Strange result
Closed this issue · 4 comments
Hi, thanks for the great library. I am currently testing it a bit and one result is confusing for me.
import pydiff
l1 = "Hello John Doe"
l2 = "Hello Sue"
pydiff.diff_words(l1,l2)
[{'count': 2, 'value': 'Hello '}, {'count': 3, 'added': None, 'removed': True, 'value': 'John Doe'}, {'count': 1, 'added': True, 'removed': None, 'value': 'Sue'}]
Why is the count 2 e.g. on the first change or the count 3 for the removed change? The last change makes sense. Thanks for your time.
Hi, it's nice to hear, that the library is useful. In general, you may think about the count
field as the number of adjacent tokens, which were merged by the algorithm in order to produce the largest block possible.
So in your example the count 2 means, that the first diff block consists of 2 adjacent tokens: the word Hello
+ a delimiter (a single space in your case). The same holds for the second block, i.e.:
'John'
+ ' '
+ 'Doe'
.
Because I am using the diff_words and not diff_words_with_spaces method I was expecting the counting to be different.
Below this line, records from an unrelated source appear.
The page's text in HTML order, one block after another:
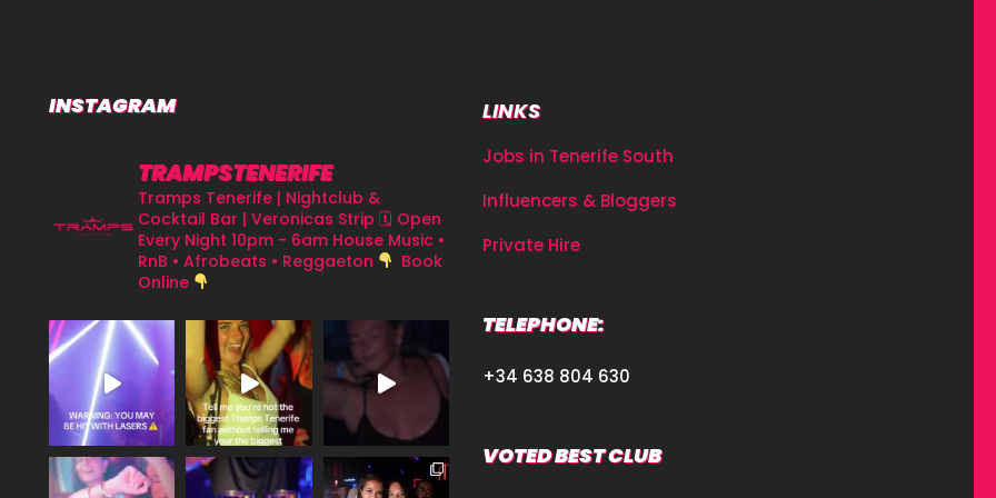
INSTAGRAM
TRAMPSTENERIFE
Tramps Tenerife | Nightclub &
Cocktail Bar | Veronicas Strip 🗓 Open
Every Night 10pm - 6am House Music •
RnB • Afrobeats • Reggaeton
Book
Online
LINKS
Jobs in Tenerife South
Influencers & Bloggers
Private Hire
TELEPHONE:
+34 638 804 630
VOTED BEST CLUB
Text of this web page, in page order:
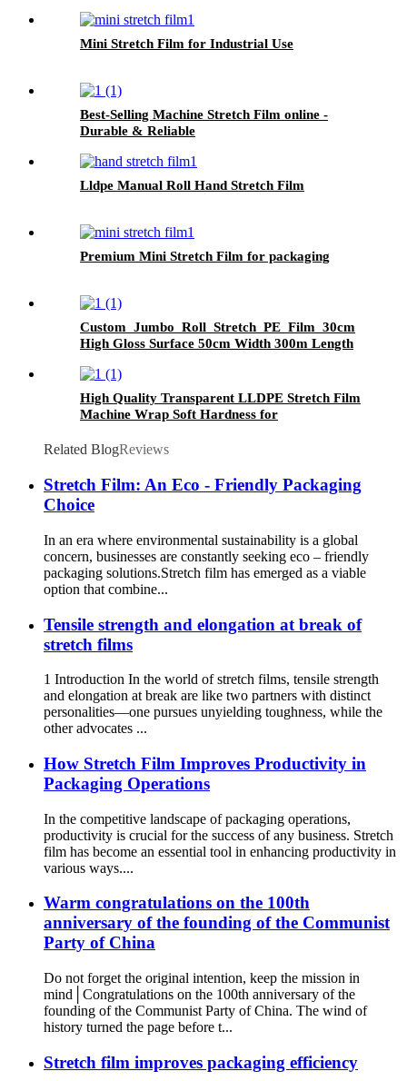
Mini Stretch Film for Industrial Use
Best-Selling Machine Stretch Film online -
Durable & Reliable
Lldpe Manual Roll Hand Stretch Film
Premium Mini Stretch Film for packaging
Custom Jumbo Roll Stretch PE Film 30cm
High Gloss Surface 50cm Width 300m Length
High Quality Transparent LLDPE Stretch Film
Machine Wrap Soft Hardness for
Option
Related BlogReviews
Stretch Film: An Eco - Friendly Packaging
Choice
In an era where environmental sustainability is a global
concern, businesses are constantly seeking eco – friendly
packaging solutions.Stretch film has emerged as a viable
option that combine...
Tensile strength and elongation at break of
stretch films
1 Introduction In the world of stretch films, tensile strength
and elongation at break are like two partners with distinct
personalities—one pursues unyielding toughness, while the
other advocates ...
How Stretch Film Improves Productivity in
Packaging Operations
In the competitive landscape of packaging operations,
productivity is crucial for the success of any business. Stretch
film has become an essential tool in enhancing productivity in
various ways.​ ...
Warm congratulations on the 100th
anniversary of the founding of the Communist
Party of China
Do not forget the original intention, keep the mission in
mind│Congratulations on the 100th anniversary of the
founding of the Communist Party of China. The wind of
history turned the page before t...
Stretch film improves packaging efficiency
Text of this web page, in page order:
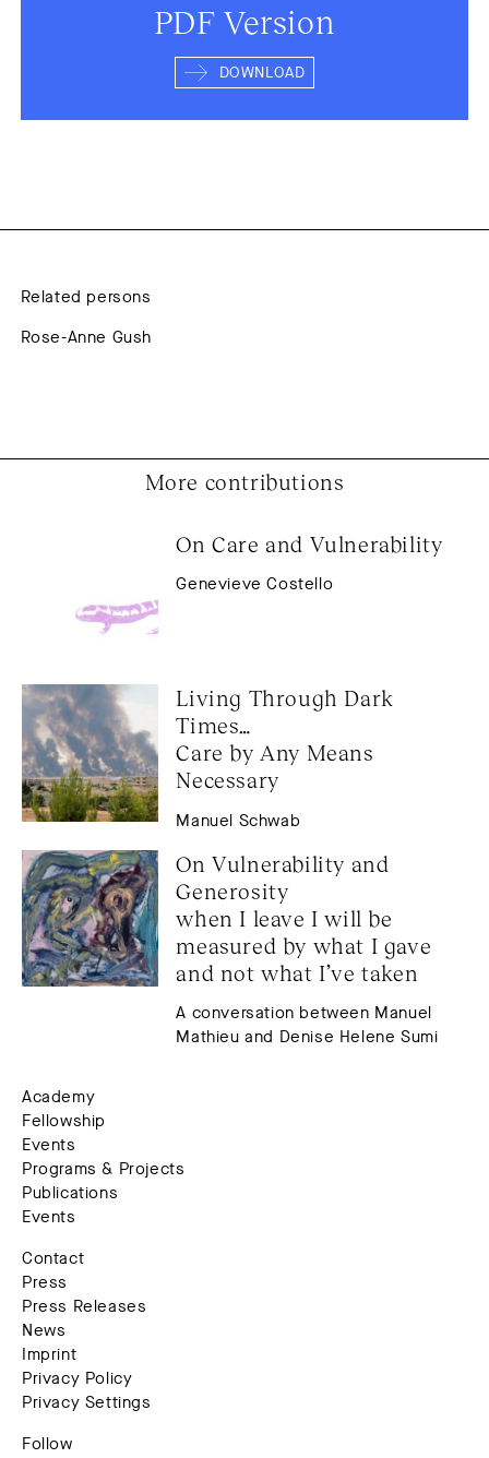
PDF Version
DOWNLOAD
Related persons
Rose-Anne Gush
More contributions
On Care and Vulnerability
Genevieve Costello
Living Through Dark
Times…
Care by Any Means
Necessary
Manuel Schwab
On Vulnerability and
Generosity
when I leave I will be
measured by what I gave
and not what I’ve taken
A conversation between Manuel
Mathieu and Denise Helene Sumi
Academy
Fellowship
Events
Programs & Projects
Publications
Events
Contact
Press
Press Releases
News
Imprint
Privacy Policy
Privacy Settings
Follow
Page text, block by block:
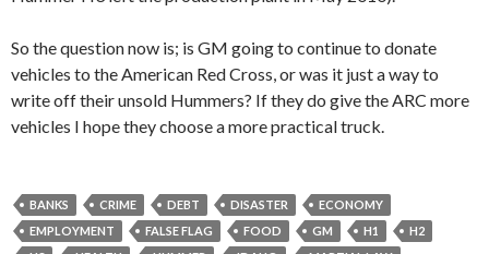
So the question now is; is GM going to continue to donate
vehicles to the American Red Cross, or was it just a way to
write off their unsold Hummers? If they do give the ARC more
vehicles I hope they choose a more practical truck.
BANKS CRIME DEBT DISASTER
ECONOMY
EMPLOYMENT
FALSE FLAG FOOD GM H1
H2
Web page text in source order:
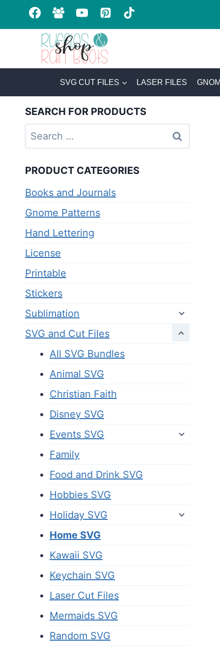
SVG CUT FILES LASER FILES
SEARCH FOR PRODUCTS
Search
for:
PRODUCT CATEGORIES
Books and Journals
Gnome Patterns
Hand Lettering
License
Printable
Stickers
Sublimation
SVG and Cut Files
All SVG Bundles
Animal SVG
Christian Faith
Disney SVG
Events SVG
Family
Food and Drink SVG
Hobbies SVG
Holiday SVG
Home SVG
Kawaii SVG
Keychain SVG
Laser Cut Files
Mermaids SVG
Random SVG
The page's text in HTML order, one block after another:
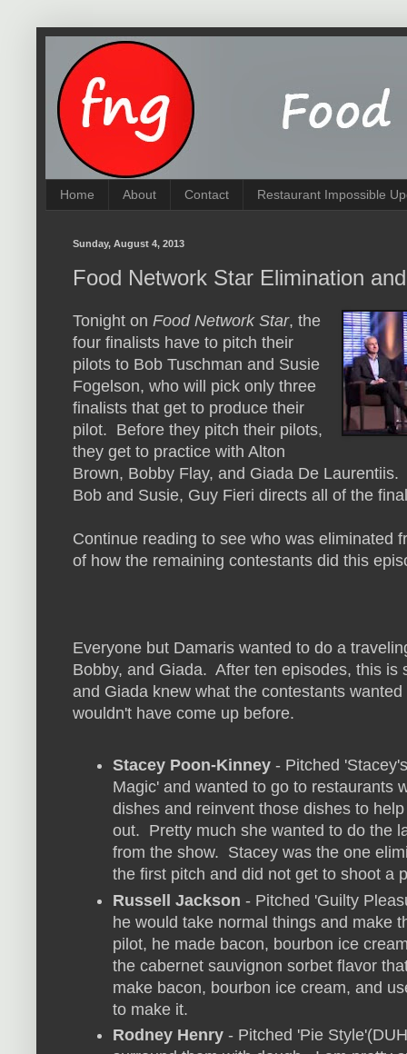
Home About Contact Restaurant Impossible
Sunday, August 4, 2013
Food Network Star Elimination
Tonight on Food Network Star, the
four finalists have to pitch their
pilots to Bob Tuschman and Susie
Fogelson, who will pick only three
finalists that get to produce their
pilot. Before they pitch their pilots,
they get to practice with Alton
Brown, Bobby Flay, and Giada De
Bob and Susie, Guy Fieri directs all of the
Continue reading to see who was eliminated
of how the remaining contestants did this
Everyone but Damaris wanted to do a
Bobby, and Giada. After ten episodes, this is
and Giada knew what the contestants
wouldn't have come up before.
Stacey Poon-Kinney - Pitched
Magic' and wanted to go to restaurants
dishes and reinvent those dishes to
out. Pretty much she wanted to do the
from the show. Stacey was the one
the first pitch and did not get to shoot a
Russell Jackson - Pitched 'Guilty
he would take normal things and make
pilot, he made bacon, bourbon ice
the cabernet sauvignon sorbet flavor
make bacon, bourbon ice cream, and
to make it.
Rodney Henry - Pitched 'Pie
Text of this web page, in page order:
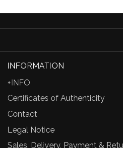
INFORMATION
+INFO
Certificates of Authenticity
Contact
Legal Notice
Sales, Delivery, Payment &
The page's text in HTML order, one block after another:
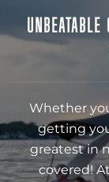
Whether
getting
greatest in
covered!
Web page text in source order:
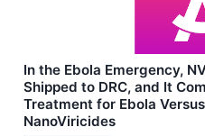
In the Ebola Emergency,
Shipped to DRC, and It
Treatment for Ebola
NanoViricides
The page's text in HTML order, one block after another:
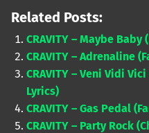
Related Posts:
CRAVITY – Maybe
CRAVITY – Adrenaline
CRAVITY – Veni Vidi
Lyrics)
CRAVITY – Gas Pedal
CRAVITY – Party Rock
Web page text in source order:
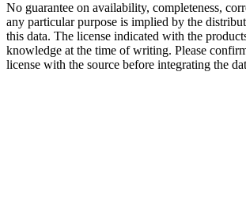
No guarantee on availability, completeness,
any particular purpose is implied by the
this data. The license indicated with the
knowledge at the time of writing. Please
license with the source before integrating the
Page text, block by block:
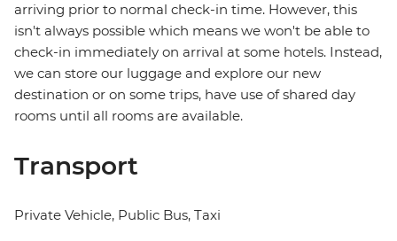
arriving prior to normal check-in time. However, this
isn't always possible which means we won't be able to
check-in immediately on arrival at some hotels. Instead,
we can store our luggage and explore our new
destination or on some trips, have use of shared day
rooms until all rooms are available.
Transport
Private Vehicle, Public Bus, Taxi
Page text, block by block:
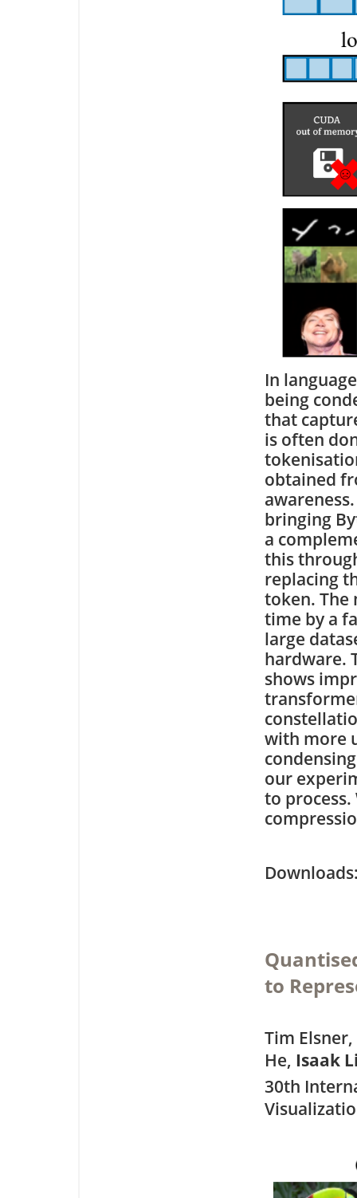
In
being
that
is often
obtained
bringing
a
this
replacing
token. The
time by a
large
hardware.
shows
with more
our
to
to
Tim
He, Isaak
30th

Is there way to achieve a different counting where only words are counted?
I wanted to calculate how similar two documents are using the Jaccard-Index and I am interested in how many words are different, not counting whitespace.
You can get a Jaccard index from the "bag of words" of each document. You just need to tokenize the documents (e.g. split over whitespace) and make sets out of the lists of words. Then you are able to compare them in the Jaccard fashion and apply any variation of the metric you need.
Using a diff for this seems like somewhat of an over-engineering.
Of course you are completely right, for calculating the Jaccard index I can do as you suggested, I missed that. I am showing the difference between two versions of a report, that why I am using jsdiff (browser) and wanted to calculate PyReadableDiff for storing them on the database. Another metric I wanted to use is "words added" and "words deleted". My idea was just to iterate over the change dict and add up the counts. Anyway I can just tokenize the value on whitespace and get the word count.
Thanks a lot to both of you for your time and have a good day!